Scan the entries below for "number" and copy each line that holds it.

_RECORD EXTRACTS:_
————————

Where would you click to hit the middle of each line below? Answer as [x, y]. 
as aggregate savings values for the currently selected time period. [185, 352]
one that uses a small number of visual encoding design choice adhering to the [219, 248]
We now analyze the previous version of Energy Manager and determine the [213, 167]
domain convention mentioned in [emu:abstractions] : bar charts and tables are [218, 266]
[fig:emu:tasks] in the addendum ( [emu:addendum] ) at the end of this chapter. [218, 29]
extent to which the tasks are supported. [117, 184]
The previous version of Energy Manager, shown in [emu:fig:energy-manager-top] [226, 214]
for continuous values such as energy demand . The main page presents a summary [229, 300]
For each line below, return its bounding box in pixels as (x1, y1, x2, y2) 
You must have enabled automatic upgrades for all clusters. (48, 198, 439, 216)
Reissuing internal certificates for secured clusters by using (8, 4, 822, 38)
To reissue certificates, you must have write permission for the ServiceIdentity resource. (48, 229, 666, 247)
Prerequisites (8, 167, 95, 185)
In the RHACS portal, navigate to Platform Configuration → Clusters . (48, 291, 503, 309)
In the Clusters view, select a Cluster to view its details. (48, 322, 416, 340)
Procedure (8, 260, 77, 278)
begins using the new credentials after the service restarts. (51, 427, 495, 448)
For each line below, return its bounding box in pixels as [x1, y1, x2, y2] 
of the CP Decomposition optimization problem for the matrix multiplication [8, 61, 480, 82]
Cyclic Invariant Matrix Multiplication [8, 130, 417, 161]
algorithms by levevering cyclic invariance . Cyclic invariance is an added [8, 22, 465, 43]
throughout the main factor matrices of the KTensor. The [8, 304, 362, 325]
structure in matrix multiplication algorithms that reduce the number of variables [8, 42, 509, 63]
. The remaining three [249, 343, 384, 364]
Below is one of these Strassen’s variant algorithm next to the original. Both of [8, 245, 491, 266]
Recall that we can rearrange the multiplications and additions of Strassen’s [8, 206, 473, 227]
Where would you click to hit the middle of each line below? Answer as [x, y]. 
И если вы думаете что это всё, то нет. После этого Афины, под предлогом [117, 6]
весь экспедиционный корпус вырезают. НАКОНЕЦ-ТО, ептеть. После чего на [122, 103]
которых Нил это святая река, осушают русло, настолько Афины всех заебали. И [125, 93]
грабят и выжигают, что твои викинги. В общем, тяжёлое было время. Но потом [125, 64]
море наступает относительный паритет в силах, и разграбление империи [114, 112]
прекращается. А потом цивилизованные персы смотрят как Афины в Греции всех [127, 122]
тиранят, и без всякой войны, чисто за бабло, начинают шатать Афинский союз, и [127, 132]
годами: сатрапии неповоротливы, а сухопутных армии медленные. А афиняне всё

————————

_TASK RESPONSE:_
one that uses a small number of visual encoding design choice adhering to the [219, 248]
structure in matrix multiplication algorithms that reduce the number of variables [8, 42, 509, 63]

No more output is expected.